---- Data extracts
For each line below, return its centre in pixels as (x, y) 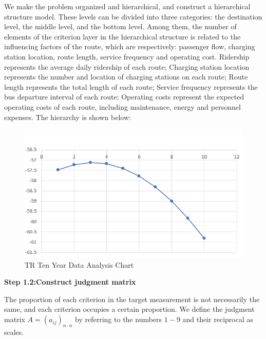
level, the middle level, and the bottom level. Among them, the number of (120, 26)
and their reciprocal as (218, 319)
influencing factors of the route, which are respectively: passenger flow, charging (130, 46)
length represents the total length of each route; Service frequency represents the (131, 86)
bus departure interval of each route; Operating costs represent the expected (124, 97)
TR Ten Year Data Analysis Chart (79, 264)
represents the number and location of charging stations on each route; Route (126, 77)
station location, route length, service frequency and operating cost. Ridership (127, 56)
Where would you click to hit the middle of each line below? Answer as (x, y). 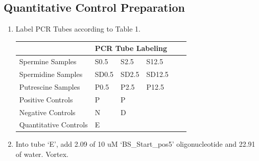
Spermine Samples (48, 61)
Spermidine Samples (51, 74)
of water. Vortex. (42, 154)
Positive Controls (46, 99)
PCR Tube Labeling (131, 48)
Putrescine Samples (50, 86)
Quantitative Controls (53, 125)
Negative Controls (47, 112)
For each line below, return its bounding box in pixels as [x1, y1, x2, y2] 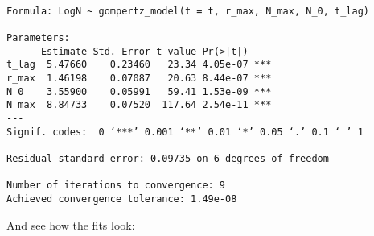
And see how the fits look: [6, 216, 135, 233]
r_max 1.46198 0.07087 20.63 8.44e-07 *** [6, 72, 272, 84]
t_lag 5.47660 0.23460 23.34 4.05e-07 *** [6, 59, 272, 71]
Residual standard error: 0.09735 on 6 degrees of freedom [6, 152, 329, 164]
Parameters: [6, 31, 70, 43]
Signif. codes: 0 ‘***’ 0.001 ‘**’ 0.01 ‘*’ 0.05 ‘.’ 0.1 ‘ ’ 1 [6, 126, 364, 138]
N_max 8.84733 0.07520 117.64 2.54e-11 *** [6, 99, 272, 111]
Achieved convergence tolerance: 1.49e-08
--------
What you are asked to do:
Every line above that holds the word "length" needs to be copied.

Expected answer:
length represents the total length of each route; Service frequency represents the (131, 86)
station location, route length, service frequency and operating cost. Ridership (127, 56)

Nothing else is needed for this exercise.